To show you what I mean, this is how they performed over the last quarter. The creative solutions are the kind of people that I'm talking about. Your artists, your artisans. These business solutions are more focused on people who are doing high-volume business by building a website on Wix. I should say that the way that Wix works is that you can do most things for free. They have a base of over 200 million free users. But they have monetized less than 3 percent of those users. That is a huge stable of people to grow from. Their creative solutions did very well. They grew 25 percent from right here, 236 million, from right here where it was 191.

But their business solutions are growing even faster. They were up about 109 percent between last year and this quarter, and they see that growth continuing. You see that they had about 30 percent year-over-year growth during all of last year, and they see it staying about the same over the next 12 months. To me, that's very impressive. If there's one thing I would look for, I'm going to continue looking to see what percentage of users are becoming paying users. That's actually a pretty big deal because if you can go from 2.3 percent to 2.7 percent, that might sound like a little bit, but it grows the number of registered paying users by an enormous amount.

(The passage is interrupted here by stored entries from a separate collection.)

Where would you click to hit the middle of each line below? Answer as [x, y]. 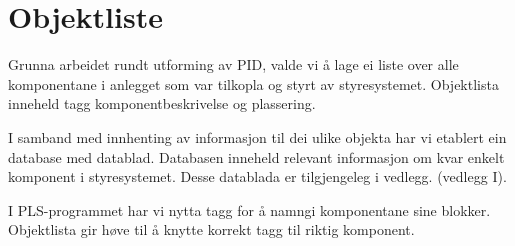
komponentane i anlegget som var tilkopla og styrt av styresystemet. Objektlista [253, 83]
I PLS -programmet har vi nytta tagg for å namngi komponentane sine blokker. [249, 209]
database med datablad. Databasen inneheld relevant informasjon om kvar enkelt [256, 156]
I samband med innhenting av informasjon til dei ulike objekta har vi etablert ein [257, 136]
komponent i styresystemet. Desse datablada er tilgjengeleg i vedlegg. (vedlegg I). [257, 176]
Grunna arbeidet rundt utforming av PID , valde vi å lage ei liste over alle [233, 64]
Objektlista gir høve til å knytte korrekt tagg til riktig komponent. [211, 229]
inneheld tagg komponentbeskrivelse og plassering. [162, 103]
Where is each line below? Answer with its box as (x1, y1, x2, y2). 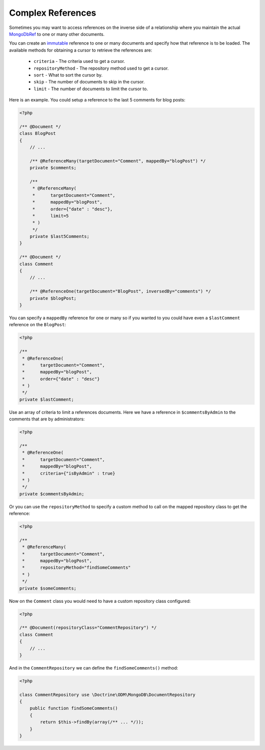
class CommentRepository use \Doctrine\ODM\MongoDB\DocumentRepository (19, 692, 196, 698)
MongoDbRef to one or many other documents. (9, 31, 105, 37)
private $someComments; (19, 585, 77, 591)
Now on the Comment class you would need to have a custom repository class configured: (9, 598, 191, 604)
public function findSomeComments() (29, 705, 118, 711)
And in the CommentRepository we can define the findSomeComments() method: (9, 665, 179, 671)
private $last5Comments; (29, 233, 90, 239)
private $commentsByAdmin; (19, 491, 84, 496)
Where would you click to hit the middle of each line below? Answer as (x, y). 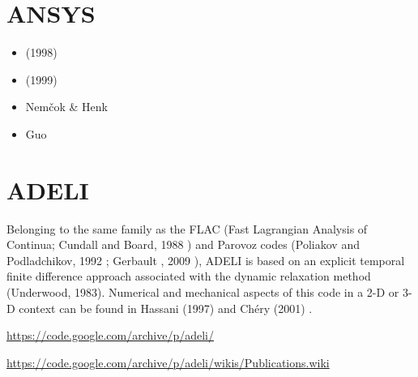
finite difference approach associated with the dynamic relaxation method (189, 276)
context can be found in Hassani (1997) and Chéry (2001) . (166, 308)
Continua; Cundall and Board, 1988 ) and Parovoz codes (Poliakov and (183, 244)
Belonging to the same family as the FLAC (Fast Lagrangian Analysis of (187, 228)
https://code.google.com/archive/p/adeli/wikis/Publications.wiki (168, 362)
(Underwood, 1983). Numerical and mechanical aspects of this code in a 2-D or (203, 292)
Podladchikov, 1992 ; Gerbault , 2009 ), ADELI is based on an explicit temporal (206, 260)
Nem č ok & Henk (66, 107)
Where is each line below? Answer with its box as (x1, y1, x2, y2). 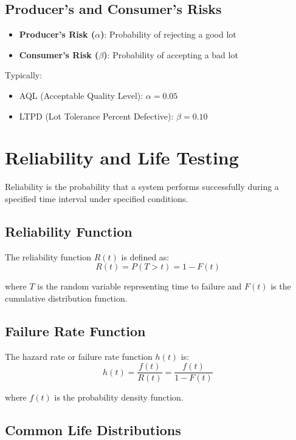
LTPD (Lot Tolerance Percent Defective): (19, 109, 174, 122)
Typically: (5, 69, 43, 81)
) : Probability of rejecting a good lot (100, 28, 236, 41)
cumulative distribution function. (5, 291, 128, 304)
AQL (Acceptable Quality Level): (19, 89, 143, 101)
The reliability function (5, 250, 92, 263)
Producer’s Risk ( (19, 28, 95, 41)
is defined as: (121, 250, 170, 263)
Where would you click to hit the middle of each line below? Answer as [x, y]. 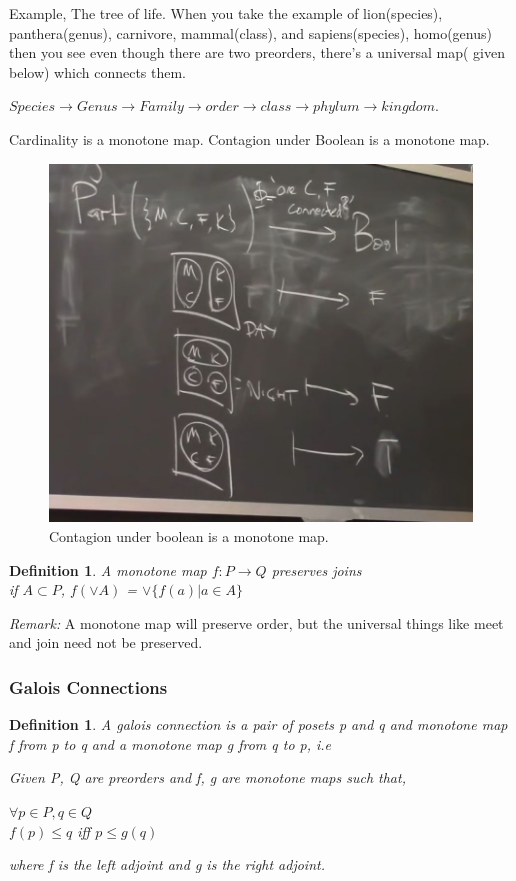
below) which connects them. [98, 71]
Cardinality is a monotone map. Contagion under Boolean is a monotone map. [249, 138]
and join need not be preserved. [106, 642]
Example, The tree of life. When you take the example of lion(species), [226, 13]
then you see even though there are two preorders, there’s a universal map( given [257, 52]
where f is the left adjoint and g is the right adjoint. [167, 864]
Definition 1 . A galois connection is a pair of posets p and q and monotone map [258, 724]
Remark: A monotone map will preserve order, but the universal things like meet [256, 622]
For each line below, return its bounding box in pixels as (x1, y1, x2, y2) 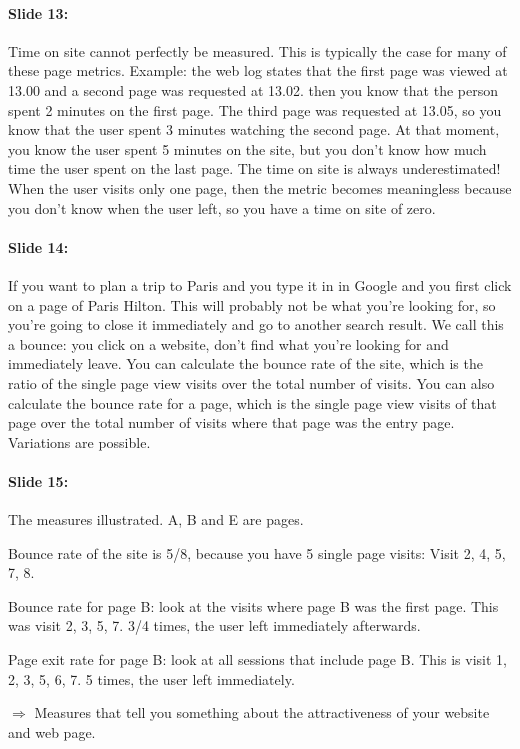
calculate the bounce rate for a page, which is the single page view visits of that (8, 392, 497, 413)
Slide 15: (8, 470, 69, 491)
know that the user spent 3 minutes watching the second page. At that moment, (8, 119, 500, 140)
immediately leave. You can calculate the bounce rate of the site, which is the (8, 353, 483, 374)
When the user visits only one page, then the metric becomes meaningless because (8, 177, 512, 198)
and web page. (8, 721, 96, 742)
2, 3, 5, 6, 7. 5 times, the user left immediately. (8, 668, 295, 689)
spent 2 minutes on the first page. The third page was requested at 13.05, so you (8, 99, 502, 120)
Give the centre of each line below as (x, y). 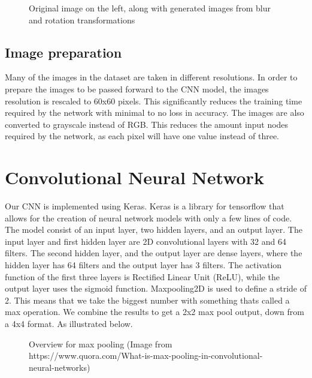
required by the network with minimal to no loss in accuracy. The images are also (155, 112)
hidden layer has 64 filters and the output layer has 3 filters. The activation (143, 265)
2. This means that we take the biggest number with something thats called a (147, 300)
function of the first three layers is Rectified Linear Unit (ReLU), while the (142, 276)
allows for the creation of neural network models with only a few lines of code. (149, 217)
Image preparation (63, 52)
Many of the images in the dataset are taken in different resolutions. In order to (151, 77)
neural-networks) (60, 367)
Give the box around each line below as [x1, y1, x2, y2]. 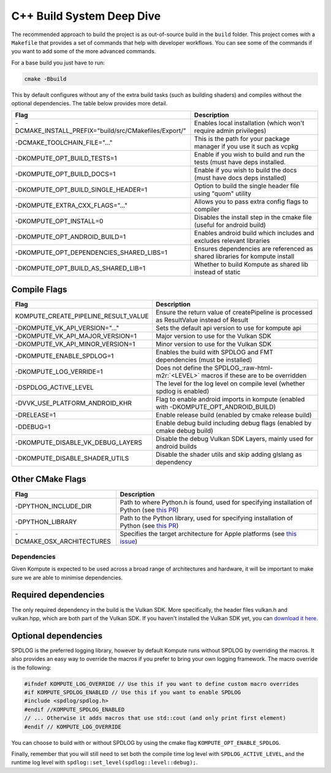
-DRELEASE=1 [15, 411, 56, 419]
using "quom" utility [194, 189, 251, 198]
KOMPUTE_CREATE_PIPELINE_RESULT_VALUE [15, 311, 150, 320]
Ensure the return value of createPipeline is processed [155, 308, 313, 316]
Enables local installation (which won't [194, 119, 305, 128]
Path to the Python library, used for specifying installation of [120, 514, 294, 522]
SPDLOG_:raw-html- [214, 364, 273, 372]
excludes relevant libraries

If there's one thing that I'll be watching over the next 12 months with Wix, which is a stock I wish that I really had a chance to go back and invest in, it would be that, the percentage of users that are now paying for a premium service.

Brian Feroldi: Brian, if you look at Wix's historic strategy, it's really to go after the extreme low end of the market. Again, attract people with essentially free and then upsell them over time. They've done a fantastic job with that. Now they're offering tools that essentially make them Square lite, Shopify lite, BigCommerce lite. Do you think that they're going to start encroaching on those companies' territory and can they compete, or is the market so big that it doesn't matter, there won't be one winner?

Brian Stoffel: I think the market is so big, it doesn't matter. Here's the analogy I use for that.

They're casting nets. I've written about this before. Shopify, in its essence, is in the business of catching black swans, because they don't know. If they get 100,000 companies to sign up over the next 12 months, I bet 100 of those 100,000 companies or 1 percent is going to provide the bulk of the revenue going forward, but they don't know what 100 they are, they don't care. What Shopify does is they cast their net in this middle market where people are already willing to pay you for things.

Wix is starting down here. Most of the time, I'm guessing a Wix user isn't going to switch over to Shopify because that's a pain in the butt and you've got to learn a whole bunch of new stuff and you've got to pay someone to make that migration. I just think they're casting their nets in different seas.

The fun part is, is that Wix, they have the potential to grow even more. Fewer of them will, but they will grow even more because they're starting at a smaller base. I'm curious to see how it plays out. I think that they can both win. I don't think that there's a ton of encroachment, but if there is, it's going to benefit Wix more than it benefits Shopify.